# ED #17 scheduled



## MB330 (Oct 18, 2005)

boothguy said:


> Dick, you're MY hero as well. Congratulations on setting the bar even higher. Welcome to the 4-Series convertible - I think you'll like it.


+1! Congratulation!!!!! : popcorn:


----------



## MB330 (Oct 18, 2005)

the_fox said:


> I was considering Nice for my next ED drop-off but would love to do Barcelona. Can you please provide some details? Do you negotiate with the Nice guys to come pick it up, or some other company? And how much would it cost, ballpark?

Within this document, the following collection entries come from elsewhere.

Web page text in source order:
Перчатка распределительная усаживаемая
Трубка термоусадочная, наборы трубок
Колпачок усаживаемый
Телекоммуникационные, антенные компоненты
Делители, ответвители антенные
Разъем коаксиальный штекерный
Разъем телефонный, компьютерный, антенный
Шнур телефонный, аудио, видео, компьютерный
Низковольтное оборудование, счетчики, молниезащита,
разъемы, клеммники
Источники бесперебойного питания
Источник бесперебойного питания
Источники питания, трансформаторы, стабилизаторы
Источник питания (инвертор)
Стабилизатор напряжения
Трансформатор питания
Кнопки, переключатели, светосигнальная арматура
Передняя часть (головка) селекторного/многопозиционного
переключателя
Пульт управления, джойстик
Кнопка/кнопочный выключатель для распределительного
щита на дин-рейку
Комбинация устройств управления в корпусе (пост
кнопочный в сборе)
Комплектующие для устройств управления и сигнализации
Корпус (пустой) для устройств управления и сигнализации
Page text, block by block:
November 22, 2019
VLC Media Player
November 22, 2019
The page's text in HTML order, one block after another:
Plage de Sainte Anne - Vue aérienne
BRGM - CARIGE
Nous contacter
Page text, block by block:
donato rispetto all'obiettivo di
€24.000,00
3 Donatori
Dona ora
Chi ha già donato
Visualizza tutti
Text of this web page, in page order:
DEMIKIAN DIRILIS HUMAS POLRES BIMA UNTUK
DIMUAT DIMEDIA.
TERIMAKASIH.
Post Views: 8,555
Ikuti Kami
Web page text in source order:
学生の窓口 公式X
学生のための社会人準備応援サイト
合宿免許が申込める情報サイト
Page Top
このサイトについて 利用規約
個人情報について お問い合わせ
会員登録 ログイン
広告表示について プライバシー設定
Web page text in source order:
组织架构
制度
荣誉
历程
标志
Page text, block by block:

Who remember time when London and Madrid was available for drop off??? 
Madrid is available for Audi,Volvo and MBZ

from 2005 I remember less then 5 drop off in Madrid (including my self) - that why it was closed.

11 years was last month.


----------



## pawarrant (Jun 15, 2006)

MB330 said:


> 11 years was last month.


That looked like a great route. How long was that trip?


----------



## MB330 (Oct 18, 2005)

pawarrant said:


> That looked like a great route. How long was that trip?


Standard 14 days allow by BMW + 3 more days stay in Madrid after drop off.
Total 1832 mls


----------



## MB330 (Oct 18, 2005)

dkreidel!!!
My apologies for hijacking your thread. :beerchug:


----------



## dkreidel (Aug 24, 2005)

MB330 said:


> dkreidel!!!
> My apologies for hijacking your thread. :beerchug:


Ha, I do worse to others! No sweat:drink:


----------



## dkreidel (Aug 24, 2005)

My car is now in Status 150, so it's locked down now. I had the opportunity to drive a new Ford with Car Play, and finally understood why it might be worth a couple hundred bucks. Greg Poland was able to get it added, even though Individual Orders get locked down on a date well before the car hits 150.

I've got a set of brand new Apex FL-5 wheels in the garage, and have staggered Conti DWS06 ordered to go on the Apex. I also have a set of Nokian Hakkapelita's ordered to mount on the stock 18" wheels since the car will reach Montana sometime in January. Dinan is lined up for the S2 tune, and perhaps one of their exhausts.

I put a set of Apex ARC-8's on my daughters 3 series, and even she couldn't bend or break 'em. I'm told these new Apex designs are much stronger, in spite of being significantly lighter than the hell-for-stout ARC-8's


----------



## boothguy (Feb 1, 2007)

Hey, Dick: exciting stuff. Looking forward to a trip report.


----------



## dkreidel (Aug 24, 2005)

boothguy said:


> Hey, Dick: exciting stuff. Looking forward to a trip report.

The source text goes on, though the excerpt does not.